Approximate UVB ray blockade:
SPF15 sunscreens block 93%
SPF30 sunscreens block 97%
SPF50 sunscreens block 98%
Looking at these figures, it would certainly seem reasonable to conclude, increasing SPF above 30 provides very little additional benefit.
However, standard SPF laboratory testing that dictates a sunscreens SPF rating is very different from how sunscreens are used in real life. Multiple studies have confirmed the fact that we do not apply our sunscreen anywhere near as thick as in the standardised SPF testing protocol (2 mg/cm2). When we apply our sunscreen at the beach, we are likely to be getting considerably less protection than the product provided in the laboratory setting. Therefore, using a higher SPF rated product will help cover the difference between testing and real-life usage.

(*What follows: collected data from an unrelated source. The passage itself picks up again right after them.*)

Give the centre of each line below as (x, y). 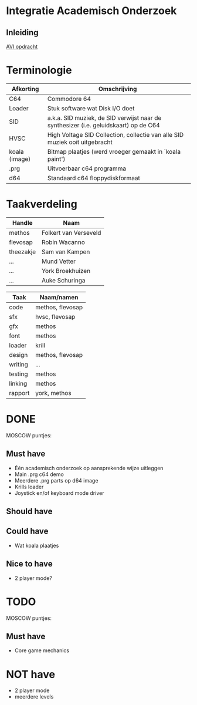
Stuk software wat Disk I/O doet (91, 108)
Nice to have (29, 564)
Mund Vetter (59, 261)
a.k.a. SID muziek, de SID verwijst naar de (104, 117)
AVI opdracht (22, 46)
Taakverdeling (42, 204)
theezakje (23, 252)
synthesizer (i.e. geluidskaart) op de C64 (103, 125)
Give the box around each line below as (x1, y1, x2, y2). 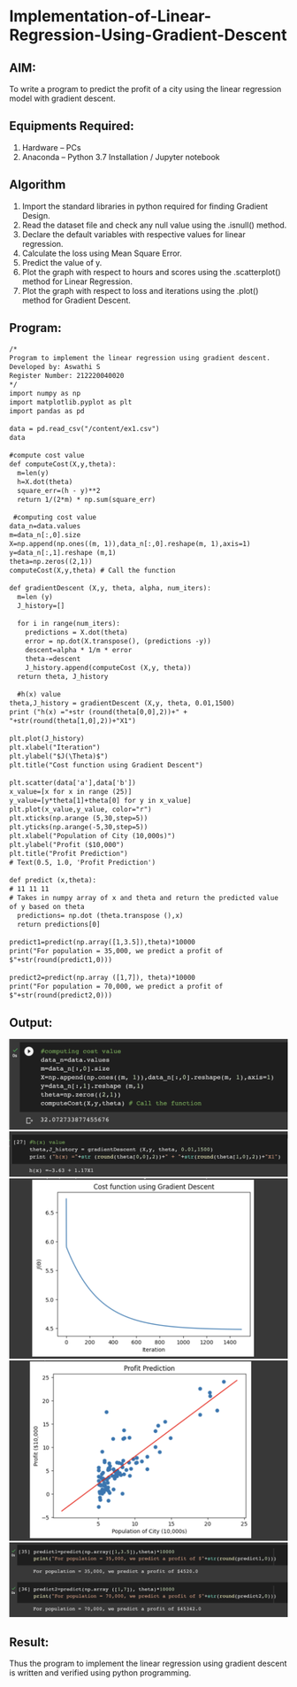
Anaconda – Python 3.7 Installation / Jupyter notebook (21, 151, 220, 162)
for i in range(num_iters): (17, 620, 121, 628)
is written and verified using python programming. (9, 1668, 192, 1678)
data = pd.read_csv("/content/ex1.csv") (9, 425, 161, 434)
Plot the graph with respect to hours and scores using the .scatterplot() (21, 266, 281, 277)
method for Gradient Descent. (21, 295, 131, 305)
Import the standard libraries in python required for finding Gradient (21, 201, 268, 212)
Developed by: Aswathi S (9, 363, 101, 372)
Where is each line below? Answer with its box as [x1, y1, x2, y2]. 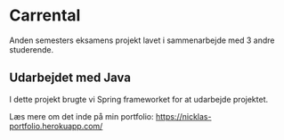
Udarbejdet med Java [9, 70, 132, 86]
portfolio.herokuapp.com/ [9, 120, 103, 131]
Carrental [9, 5, 81, 26]
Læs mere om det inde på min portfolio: [9, 111, 154, 121]
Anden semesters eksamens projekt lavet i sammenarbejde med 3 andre [9, 35, 275, 45]
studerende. [9, 44, 54, 54]
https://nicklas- [155, 111, 212, 121]
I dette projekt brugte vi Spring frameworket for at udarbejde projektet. [9, 94, 269, 104]
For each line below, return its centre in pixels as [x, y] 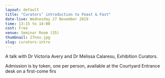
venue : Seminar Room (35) [32, 33]
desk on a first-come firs [31, 71]
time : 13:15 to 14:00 [28, 24]
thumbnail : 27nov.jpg [28, 38]
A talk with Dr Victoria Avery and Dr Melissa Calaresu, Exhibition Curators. [81, 56]
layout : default [22, 10]
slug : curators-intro [28, 42]
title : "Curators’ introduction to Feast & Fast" [58, 14]
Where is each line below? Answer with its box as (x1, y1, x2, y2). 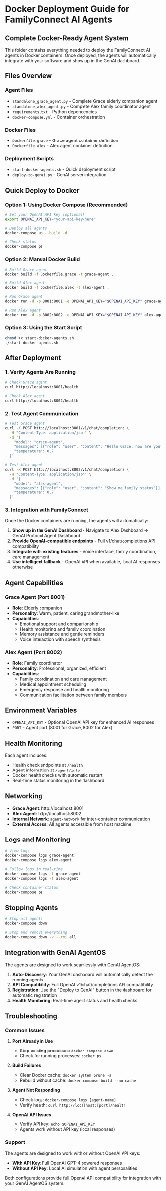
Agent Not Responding (12, 1087, 60, 1093)
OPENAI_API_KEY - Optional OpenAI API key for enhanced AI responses (12, 719, 154, 725)
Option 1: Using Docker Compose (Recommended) (5, 201, 128, 208)
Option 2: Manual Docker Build (5, 256, 80, 263)
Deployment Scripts (5, 155, 54, 162)
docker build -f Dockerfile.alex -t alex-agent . (5, 285, 110, 290)
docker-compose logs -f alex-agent (5, 876, 79, 881)
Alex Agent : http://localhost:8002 (12, 810, 82, 816)
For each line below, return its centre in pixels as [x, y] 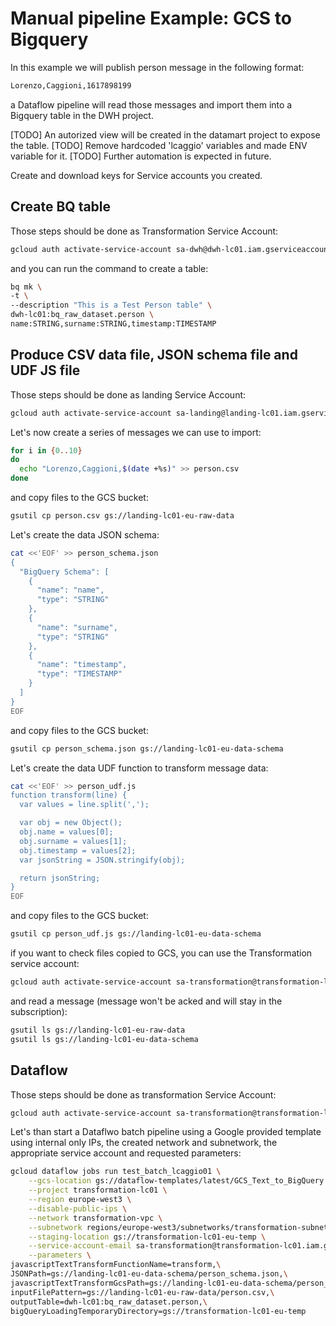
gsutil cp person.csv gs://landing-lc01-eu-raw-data [122, 516]
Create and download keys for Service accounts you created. [136, 175]
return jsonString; [60, 878]
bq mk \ [26, 287]
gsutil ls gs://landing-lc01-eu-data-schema [104, 1039]
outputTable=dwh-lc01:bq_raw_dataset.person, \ [109, 1302]
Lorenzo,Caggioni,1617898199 [71, 85]
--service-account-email [80, 1246]
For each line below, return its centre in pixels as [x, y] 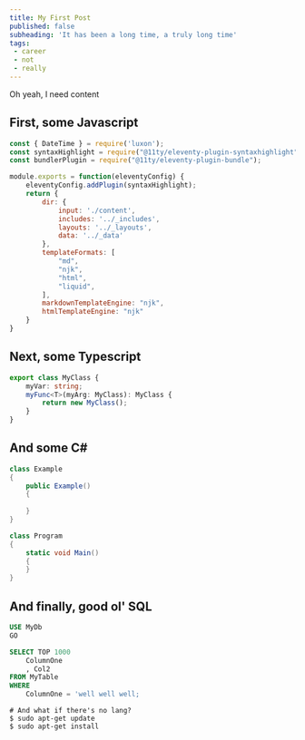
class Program [36, 536]
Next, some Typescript [75, 357]
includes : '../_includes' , [109, 219]
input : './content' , [97, 210]
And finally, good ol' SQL [81, 606]
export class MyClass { [54, 377]
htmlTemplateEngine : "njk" [93, 312]
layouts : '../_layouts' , [105, 228]
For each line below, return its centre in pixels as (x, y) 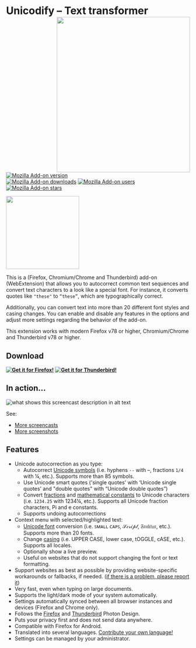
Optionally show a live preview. (60, 552)
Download (25, 356)
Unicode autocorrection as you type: (59, 464)
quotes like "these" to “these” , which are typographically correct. (85, 296)
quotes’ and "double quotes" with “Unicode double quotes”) (95, 488)
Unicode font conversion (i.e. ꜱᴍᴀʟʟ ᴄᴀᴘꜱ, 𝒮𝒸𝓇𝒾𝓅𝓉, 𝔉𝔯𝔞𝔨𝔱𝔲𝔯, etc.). (97, 526)
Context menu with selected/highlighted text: (69, 519)
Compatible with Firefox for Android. (58, 626)
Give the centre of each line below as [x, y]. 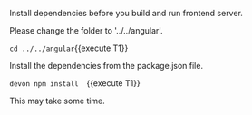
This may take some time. [58, 101]
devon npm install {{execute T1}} [75, 83]
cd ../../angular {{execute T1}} [69, 48]
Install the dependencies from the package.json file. [107, 66]
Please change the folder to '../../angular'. [86, 30]
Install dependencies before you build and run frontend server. [126, 13]
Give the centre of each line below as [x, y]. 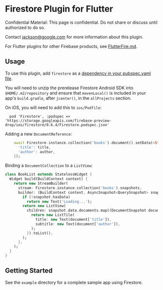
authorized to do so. [25, 27]
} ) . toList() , [40, 233]
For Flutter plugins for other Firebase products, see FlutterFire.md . [71, 46]
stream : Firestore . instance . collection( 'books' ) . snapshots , [80, 188]
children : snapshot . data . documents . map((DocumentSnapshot [86, 210]
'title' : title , [34, 147]
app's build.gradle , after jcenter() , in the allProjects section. [68, 98]
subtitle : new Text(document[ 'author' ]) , [78, 224]
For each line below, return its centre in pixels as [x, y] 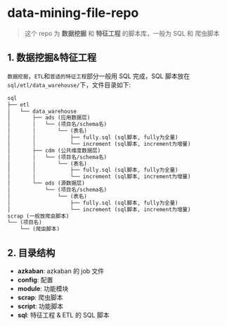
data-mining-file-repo [73, 13]
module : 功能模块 [43, 288]
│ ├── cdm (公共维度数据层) [54, 150]
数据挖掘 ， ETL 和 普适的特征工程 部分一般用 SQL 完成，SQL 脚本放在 [99, 76]
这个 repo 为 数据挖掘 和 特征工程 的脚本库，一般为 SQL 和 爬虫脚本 [122, 33]
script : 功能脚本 [40, 306]
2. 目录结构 [31, 252]
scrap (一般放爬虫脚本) [38, 216]
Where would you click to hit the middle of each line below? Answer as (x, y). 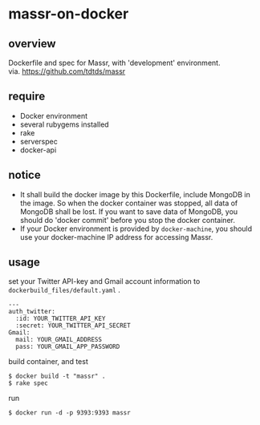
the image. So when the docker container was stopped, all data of (129, 203)
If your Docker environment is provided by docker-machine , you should (136, 229)
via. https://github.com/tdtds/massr (67, 71)
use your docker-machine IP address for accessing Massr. (116, 237)
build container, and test (48, 362)
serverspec (39, 141)
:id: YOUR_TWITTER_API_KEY (61, 319)
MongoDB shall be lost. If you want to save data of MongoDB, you (129, 211)
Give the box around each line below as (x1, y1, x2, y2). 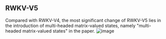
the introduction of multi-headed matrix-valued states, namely (5, 22, 136, 28)
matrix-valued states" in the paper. (22, 27, 95, 34)
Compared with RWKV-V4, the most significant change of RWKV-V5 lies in (5, 17, 161, 23)
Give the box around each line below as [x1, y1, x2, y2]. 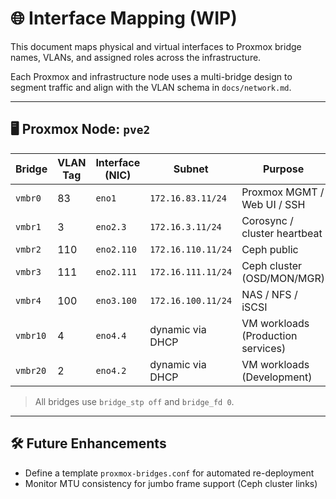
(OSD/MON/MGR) [241, 271, 326, 285]
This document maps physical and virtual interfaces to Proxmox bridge [10, 40, 302, 52]
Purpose [262, 162, 305, 176]
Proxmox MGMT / [241, 185, 325, 199]
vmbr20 [15, 365, 47, 376]
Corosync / [241, 213, 294, 227]
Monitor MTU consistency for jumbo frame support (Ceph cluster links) [24, 477, 318, 489]
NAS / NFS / [241, 287, 298, 301]
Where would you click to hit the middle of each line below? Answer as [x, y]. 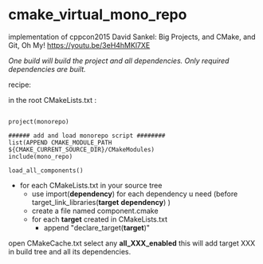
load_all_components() [46, 170]
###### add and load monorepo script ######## [87, 136]
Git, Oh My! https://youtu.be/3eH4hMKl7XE [79, 45]
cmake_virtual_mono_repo [98, 15]
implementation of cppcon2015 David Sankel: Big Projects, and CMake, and [132, 37]
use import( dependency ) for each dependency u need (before [135, 194]
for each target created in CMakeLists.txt [100, 219]
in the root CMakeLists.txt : [53, 100]
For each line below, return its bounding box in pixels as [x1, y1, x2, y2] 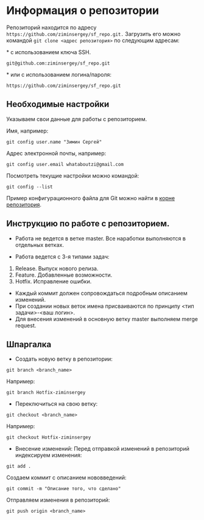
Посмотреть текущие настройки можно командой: [6, 172, 139, 179]
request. [15, 322, 37, 329]
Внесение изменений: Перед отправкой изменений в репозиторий [15, 445, 190, 452]
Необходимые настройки [6, 99, 110, 109]
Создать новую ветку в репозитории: [15, 355, 113, 362]
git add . [6, 463, 32, 470]
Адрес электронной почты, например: [6, 150, 107, 157]
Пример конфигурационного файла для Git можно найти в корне [6, 194, 175, 201]
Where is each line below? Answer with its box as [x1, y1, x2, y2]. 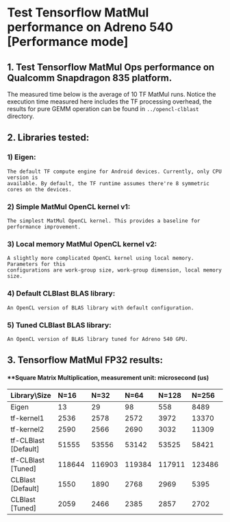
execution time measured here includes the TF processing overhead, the [7, 97, 212, 106]
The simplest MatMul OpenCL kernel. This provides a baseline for [7, 217, 201, 224]
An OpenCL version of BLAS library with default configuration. [7, 304, 194, 311]
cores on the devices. [7, 186, 72, 193]
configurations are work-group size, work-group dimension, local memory [7, 267, 222, 274]
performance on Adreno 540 [7, 19, 173, 35]
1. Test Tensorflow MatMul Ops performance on [7, 61, 215, 73]
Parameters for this [7, 261, 66, 268]
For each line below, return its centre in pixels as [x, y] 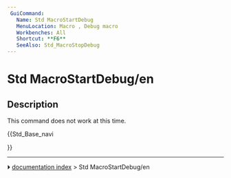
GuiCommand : [27, 13]
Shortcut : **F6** [41, 39]
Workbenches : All [41, 33]
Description [33, 104]
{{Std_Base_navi [30, 134]
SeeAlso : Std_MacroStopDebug [58, 45]
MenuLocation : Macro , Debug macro [67, 26]
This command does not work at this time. [67, 121]
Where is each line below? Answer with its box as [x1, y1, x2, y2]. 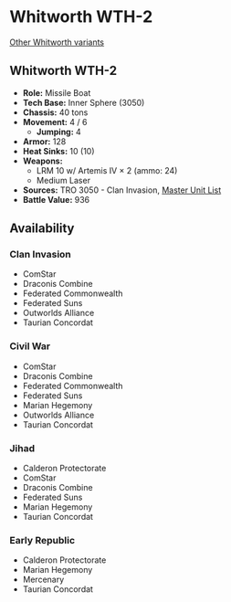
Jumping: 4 [36, 126, 82, 137]
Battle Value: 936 [22, 194, 90, 205]
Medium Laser [36, 174, 91, 185]
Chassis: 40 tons [22, 107, 89, 118]
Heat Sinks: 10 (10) [22, 145, 95, 156]
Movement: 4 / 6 [22, 116, 88, 127]
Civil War [9, 340, 51, 353]
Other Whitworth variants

This has now been proven in a December 2017 study published in the Journal of the American Academy of Dermatology. Nearly 200 people were randomised to apply a SPF50 sunscreen to one side of their face, and a SPF100 sunscreen to the opposite side of their face without knowing which was which. No advice was given as to the amount, or how to apply the sunscreen, so the experiment was closer to representing real-life usage. Independent and the subjects' own assessment of sunburn scores following sun exposure both showed significantly higher sunburn on the SPF50 side of the face compared to the SPF100 side.
There is also a second reason why a higher SPF sunscreen is likely to be more desirable. Broad-spectrum sunscreens (which are universally recommended as the best) can only be labelled 'broad-spectrum' when their UVA protection is at least 30% of the UVB protection (the SPF rating is based on UVB testing alone). UVA is a longer wavelength radiation present in the sun which has been implicated in both skin cancer and sun-damage to the skin. A higher SPF sunscreen therefore offers a higher UVA protection and therefore better broad-spectrum protection.
Sunscreens are only filters and do not block all of the sun's harmful radiation. They should be used in conjunction with other sun-protection behaviours such as seeking shade, using clothing and sunglasses, and keeping out of the sun in the middle of the day when the UV levels are at their highest. However, it seems higher SPF rated sunscreens do indeed offer increased protection when used in real life.